> TASK TO CARRY OUT: Each line from the first entry to the line with "In this equation", both included, is to be returned unchanged, with any pictures dropped.
[[ DATA SHOWN, beginning ]]
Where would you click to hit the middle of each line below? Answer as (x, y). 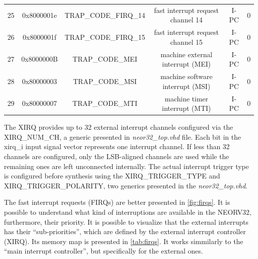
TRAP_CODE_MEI (105, 59)
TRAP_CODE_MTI (105, 103)
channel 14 (187, 20)
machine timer (186, 98)
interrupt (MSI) (186, 86)
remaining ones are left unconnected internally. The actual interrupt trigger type (127, 166)
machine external (186, 54)
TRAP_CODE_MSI (105, 81)
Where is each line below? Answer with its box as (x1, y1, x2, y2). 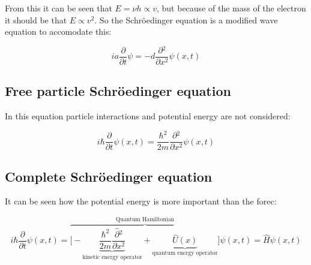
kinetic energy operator (82, 254, 142, 260)
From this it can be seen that (5, 2, 112, 14)
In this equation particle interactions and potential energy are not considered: (5, 110, 291, 122)
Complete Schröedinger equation (5, 167, 213, 185)
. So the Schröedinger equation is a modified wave (94, 13, 278, 26)
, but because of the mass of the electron (157, 2, 306, 14)
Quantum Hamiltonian (115, 216, 175, 222)
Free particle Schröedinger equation (5, 82, 231, 100)
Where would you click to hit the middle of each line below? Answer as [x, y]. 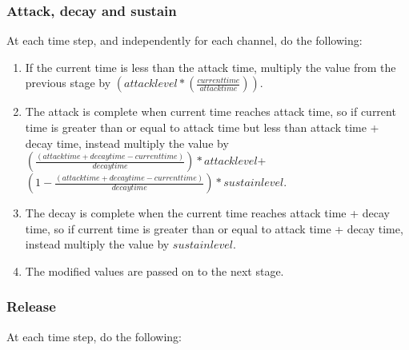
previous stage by [68, 83]
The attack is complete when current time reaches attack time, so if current [211, 111]
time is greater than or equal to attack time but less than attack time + [202, 127]
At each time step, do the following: [94, 336]
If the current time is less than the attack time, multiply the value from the [211, 67]
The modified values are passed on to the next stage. [154, 270]
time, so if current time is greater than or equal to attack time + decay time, [214, 228]
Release [31, 306]
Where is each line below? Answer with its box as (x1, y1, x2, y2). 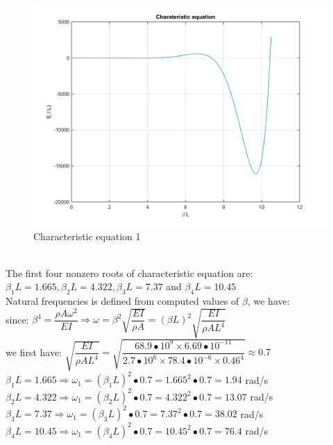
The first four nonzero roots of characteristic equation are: (6, 265, 253, 280)
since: (6, 312, 29, 326)
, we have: (247, 294, 290, 308)
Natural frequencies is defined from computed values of (6, 294, 239, 308)
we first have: (6, 344, 62, 359)
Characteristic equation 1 (33, 228, 141, 243)
[[ DATA SHOWN, end ]]
> ANSWER TO THIS TASK:
Where would you click to hit the middle of each line below? Answer as (x, y). 
TRAP_CODE_MEI (105, 59)
TRAP_CODE_MTI (105, 103)
channel 14 (187, 20)
machine timer (186, 98)
interrupt (MSI) (186, 86)
remaining ones are left unconnected internally. The actual interrupt trigger type (127, 166)
machine external (186, 54)
TRAP_CODE_MSI (105, 81)
Where is each line below? Answer with its box as (x1, y1, x2, y2). 
kinetic energy operator (82, 254, 142, 260)
From this it can be seen that (5, 2, 112, 14)
In this equation particle interactions and potential energy are not considered: (5, 110, 291, 122)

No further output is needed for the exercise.